A set consisting of a single vector v is linearly dependent if and only if v = 0? Wouldn't any set consisting of any single vector v be linearly dependent because it can be expressed as a linear combination cv where c = 1? 1 times any vector is itself, right? I don't understand why that would only be true if v = 0. 
 A: A set (better, a list) $v_1,v_2,\dots,v_n$ of vectors is linearly dependent if there exist $a_1,a_2,\dots,a_n$ not all zero with $a_1v_1+a_2v_2+\dots+a_nv_n=0$
If $n=1$, you have your statement:


*

*if $v_1=0$, then $a_1=1$ can be chosen so $a_1v_1=0$, making the list consisting of the zero vector linearly dependent;

*if $v_1\ne0$, then $a_1v_1=0$ implies $a_1=0$; thus the list consisting of $v_1\ne0$ is linearly independent.

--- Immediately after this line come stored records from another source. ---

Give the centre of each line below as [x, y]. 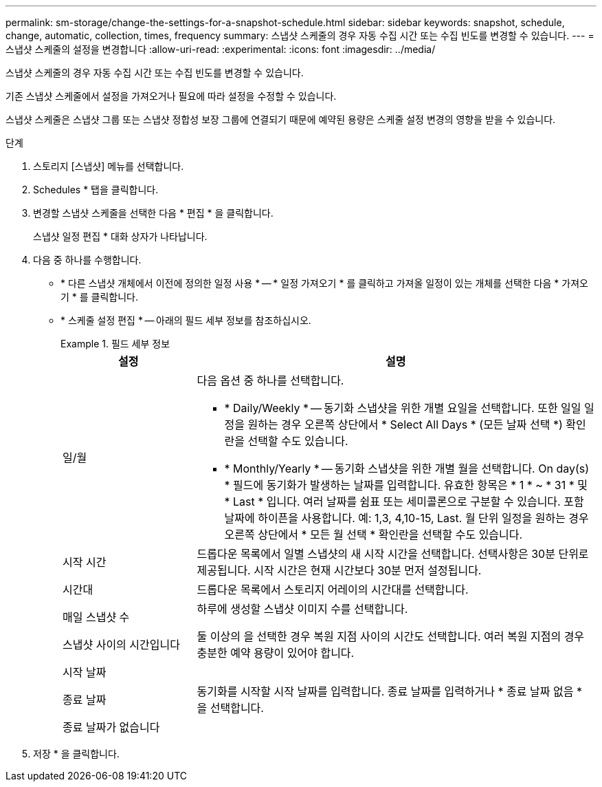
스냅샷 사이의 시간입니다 [121, 645]
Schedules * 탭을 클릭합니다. [96, 190]
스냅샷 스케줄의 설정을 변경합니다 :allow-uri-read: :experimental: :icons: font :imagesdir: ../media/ [221, 49]
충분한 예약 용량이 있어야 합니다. [276, 653]
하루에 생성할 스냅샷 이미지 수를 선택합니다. [302, 609]
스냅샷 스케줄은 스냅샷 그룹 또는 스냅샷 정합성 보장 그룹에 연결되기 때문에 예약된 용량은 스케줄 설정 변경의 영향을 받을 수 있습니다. [281, 119]
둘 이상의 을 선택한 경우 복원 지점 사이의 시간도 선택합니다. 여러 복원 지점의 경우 [391, 636]
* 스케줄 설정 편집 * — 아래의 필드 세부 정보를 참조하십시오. [186, 320]

A: The definition of linear independence of a set of vectors $\{v_1,\dots,v_n\}$ is that if $c_1v_1+\cdots+c_nv_n=0$, then $c_1=\cdots=c_n=0$. When there’s only one vector in the set, this is obviously true: the only way to get the zero vector is to multiply this lone vector by zero.   

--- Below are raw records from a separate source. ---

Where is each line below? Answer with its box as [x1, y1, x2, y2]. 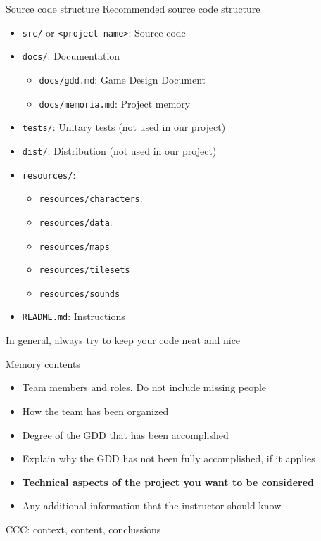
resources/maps [39, 241, 110, 252]
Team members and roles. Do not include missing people [22, 380, 267, 395]
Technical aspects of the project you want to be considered [22, 474, 314, 489]
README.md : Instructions [22, 309, 125, 324]
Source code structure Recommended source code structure [6, 1, 260, 15]
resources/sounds [39, 288, 120, 299]
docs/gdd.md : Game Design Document [39, 72, 206, 87]
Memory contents [6, 356, 80, 371]

This definition is indeed equivalent to saying that the set is linearly dependent if some vector in the set can be written as a linear combination of the other vectors. When there’s only one vector, though, there are no other vectors left over to form this linear combination, so a set consisting of a single vector can’t be linearly dependent.